I have started exploring video as per our weekly announcement for week 10 and once again I feel like I am in a new country learning a foreign language with no time to learn it well – I have to eat so I order using the few words I have managed to learn since my arrival. 

These initial reflections are the few words I have managed to learn since arriving to movie-land only a week ago. I outline here how I approached my learning to get me to the point of producing my first movie remix.

I started with the 180 degrees technique. it took a few viewing as my spatial awareness is a bit sucky so I find it hard to manipulate space in my psychogeography. Still, I think I think i understand that ‘the camera is the viewer in the scene’ and that they only see what I show them so I have to orient them unless I want to dis-orient them.

I loved Ken burns On Story and particularly how he ‘gets’ that life is about managing polarities, that light implies dark, that truth implies lies, that good implies evil and how he looks for the shadow side in all his historical heroes. That he tells us that a good story is one that juxtaposes contradiction – I may fight for all men being equal whilst I ‘own’ slaves and do not free them in my lifetime as seems to have been the case for Jefferson. 

Several readings/viewing talked about how story is manipulation, and we had that theme emerge at the start of this course too. Some people try to turn this fact into a positive thing and others just see it as a description of action – we manipulate sound, scene cutting, evidence in order to tell a narrative biased by our own unconscious beliefs and passions. I am put in mind of Jonathan Worth’s idea of the Gravity of Storyteller – we carry a huge responsibility in the stories we chose to tell and the intentions we hold (not all of these conscious and most often contradictory) in the telling. 

Burns says his interest is always in complicating things! I would love that as an epitaph for my tombstone. I have lived a life of complication whilst seeking simplification. A good story he tells is one that offers up challenges to our preconceptions. This is a good recipe for learning and for developing as adults too – it is only in the friction between what we take as given and what reality offers up that we have the choice to look at our patterns. I found him inspirational and loved his conclusion that story serves a unique function in letting us know that ‘it is alright’; that all humans are just a bundle of contradictions desperately seeking to be rational. In talking about the Jackie Robinson issue he sums up a developmental truth of old. What to do if you are a racist in this situation?

You can quit baseball altogether, you can change teams or you can change 

Every time we encounter  a challenge to our preconceptions we have that same choice. I am moved by how experience can sum up years of academic writing about adult development. Humans have a choice to quit what challenges their view, to find contexts that reinforce them or to change those views in light of new information. 

I then moved to something the weekly announcement said was better than gold: Ebert on reading movies. Forgive my ignorance but I did not know who he was and I have never ‘read’ a movie. So I had to get with the programme. Like scales falling off my eyes or  like mum’s cataract operation! I really could spend the rest of my life catching up on reading all  the movies I have not read! So many links with my own work in cognitive psychology, but he found all the structuring metaphors through observation. In my work I make the distinction between the content and the structure of say language. Reading a movie is a great way to learn how to look beyond content to the structure of human communication. And so much more fun than reading dry academic research on cognitive linguistics. 
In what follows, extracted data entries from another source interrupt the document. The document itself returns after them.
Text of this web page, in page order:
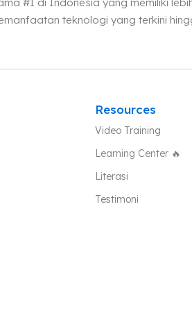
teknologi yang terkini
Resources
Video Training
Learning Center 🔥
Literasi
Testimoni
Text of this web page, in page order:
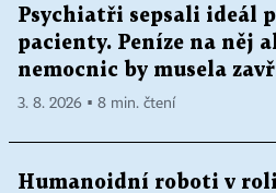
Psychiatři sepsali ideál
pacienty. Peníze na něj
nemocnic by musela
3. 8. 2026 ▪ 8 min. čtení
Humanoidní roboti v
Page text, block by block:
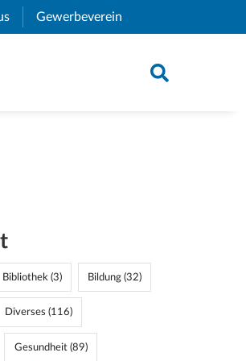
(External Link)
Gewerbeverein
Bibliothek (3) Bildung (32)
Diverses (116)
Gesundheit (89)
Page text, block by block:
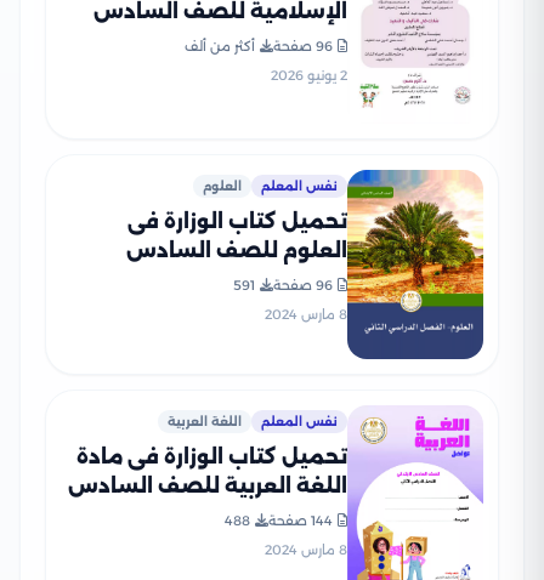
الإسلامية للصف السادس
بصيغة PDF
96 صفحة
أكثر من ألف
2 يونيو 2026
نفس المعلم العلوم
تحميل كتاب الوزارة فى
العلوم للصف السادس
المنهج الجديد بصيغة PDF
96 صفحة
591
8 مارس 2024
نفس المعلم اللغة العربية
تحميل كتاب الوزارة فى مادة
اللغة العربية للصف السادس
بصيغة PDF
144 صفحة
488
8 مارس 2024

I learnt about the art of editing as cutting in order to create and emotional reaction by connecting two shots together. I wanted to become an editor, it all seems so much fun and absorbing. I heard somebody say that writers have words and editors have frames. Wow! I can spend days just unpacking that and linking to my own work. The most useful film I saw was the Cutting Edge. I got tired of searching for parts of it on you tube and found the whole thing on Vimeo. This was helpful and an inspiring listen.
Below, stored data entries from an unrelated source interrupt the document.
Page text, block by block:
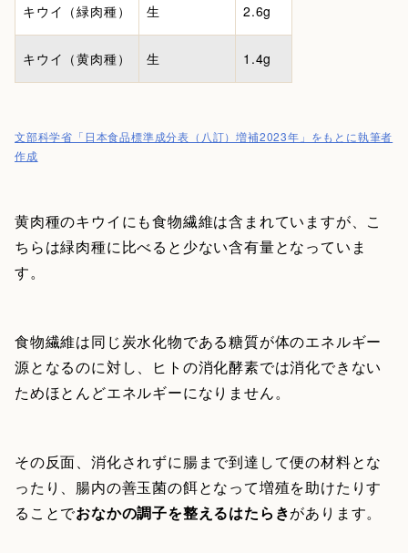
キウイ（緑肉種） 生 2.6g
キウイ（黄肉種） 生 1.4g
文部科学省「日本食品標準成分表（八訂）増補2023年」をもとに執筆者
作成
黄肉種のキウイにも食物繊維は含まれていますが、こ
ちらは緑肉種に比べると少ない含有量となっていま
す。
食物繊維は同じ炭水化物である糖質が体のエネルギー
源となるのに対し、ヒトの消化酵素では消化できない
ためほとんどエネルギーになりません。
その反面、消化されずに腸まで到達して便の材料とな
ったり、腸内の善玉菌の餌となって増殖を助けたりす
ることでおなかの調子を整えるはたらきがあります。

But I kept going back to THAT paragraph by Ebert and started to look for tutorial on shot types, techniques as I needed the basics before I could do my assignments. I found so many and even one that looked at a scene of the movie I had chosen. I just could not understand what all the abbreviations meant. So I had to backtrack even more. There are many Slideshare decks that show you each shot type with examples – so I went through many of those until I had the basics. It seemed that I needed to also commit the patterns for reading movies to memory and that paragraph seemed the key nugget. So, I created a little movie to help me learnt the elements of reading a movie.

This helped me get the scene analysis done and I did the video with no sound first and then the audio without video. I published with commenting facilities to see if other ‘DS016ers’ might add to what i did to get external voices to check my own understanding.

I watched my chosen scene so many times and yes, the magic paragraph was helpful to read it. The audio work we have done in the past weeks was also helpful in reading the audio of the scene. My post on exploring a great movie scene was fun to research and write. I am now set with the tools of the trade for movie weeks coming up and have done some basic editing I hope to improve in the next few weeks.